- [WORK ORDER]:
Take the data below and filter it for lines containing the word "January"; show each line found.

Records from a data collection
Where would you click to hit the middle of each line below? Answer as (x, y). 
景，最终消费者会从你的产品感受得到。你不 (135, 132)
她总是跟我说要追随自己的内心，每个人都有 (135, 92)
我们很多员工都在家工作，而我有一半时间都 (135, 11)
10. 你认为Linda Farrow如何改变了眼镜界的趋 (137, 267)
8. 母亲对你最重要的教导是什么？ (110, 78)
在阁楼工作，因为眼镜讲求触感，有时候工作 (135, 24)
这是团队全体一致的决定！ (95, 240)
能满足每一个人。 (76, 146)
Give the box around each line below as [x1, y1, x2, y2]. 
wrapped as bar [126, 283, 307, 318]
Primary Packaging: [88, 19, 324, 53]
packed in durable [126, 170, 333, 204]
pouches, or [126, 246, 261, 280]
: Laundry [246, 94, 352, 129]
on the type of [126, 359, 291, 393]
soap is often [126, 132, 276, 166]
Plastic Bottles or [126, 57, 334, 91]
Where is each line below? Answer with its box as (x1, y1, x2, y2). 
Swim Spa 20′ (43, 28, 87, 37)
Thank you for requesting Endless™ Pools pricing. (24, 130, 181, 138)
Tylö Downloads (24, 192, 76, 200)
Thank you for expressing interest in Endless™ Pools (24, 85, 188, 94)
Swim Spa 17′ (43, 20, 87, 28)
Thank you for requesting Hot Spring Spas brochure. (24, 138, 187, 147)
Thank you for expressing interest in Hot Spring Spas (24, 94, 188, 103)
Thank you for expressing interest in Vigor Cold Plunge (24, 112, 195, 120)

---

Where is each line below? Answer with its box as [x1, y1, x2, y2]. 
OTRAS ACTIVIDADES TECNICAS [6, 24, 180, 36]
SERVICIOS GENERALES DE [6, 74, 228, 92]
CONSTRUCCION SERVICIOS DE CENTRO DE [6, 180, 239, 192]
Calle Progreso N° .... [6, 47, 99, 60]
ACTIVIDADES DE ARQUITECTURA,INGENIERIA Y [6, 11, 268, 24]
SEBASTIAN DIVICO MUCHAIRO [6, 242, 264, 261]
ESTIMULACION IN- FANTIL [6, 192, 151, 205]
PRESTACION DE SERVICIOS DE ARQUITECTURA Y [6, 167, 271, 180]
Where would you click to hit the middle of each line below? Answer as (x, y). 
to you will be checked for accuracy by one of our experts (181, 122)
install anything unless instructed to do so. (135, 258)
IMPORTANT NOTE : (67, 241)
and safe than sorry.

==

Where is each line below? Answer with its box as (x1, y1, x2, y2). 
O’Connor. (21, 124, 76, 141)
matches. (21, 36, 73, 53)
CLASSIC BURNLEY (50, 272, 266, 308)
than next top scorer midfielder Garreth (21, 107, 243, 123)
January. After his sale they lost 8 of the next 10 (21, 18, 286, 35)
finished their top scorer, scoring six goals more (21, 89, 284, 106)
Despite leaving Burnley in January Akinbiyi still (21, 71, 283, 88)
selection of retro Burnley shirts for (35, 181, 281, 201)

- [EXERCISE ANSWER]:
January. After his sale they lost 8 of the next 10 (21, 18, 286, 35)
Despite leaving Burnley in January Akinbiyi still (21, 71, 283, 88)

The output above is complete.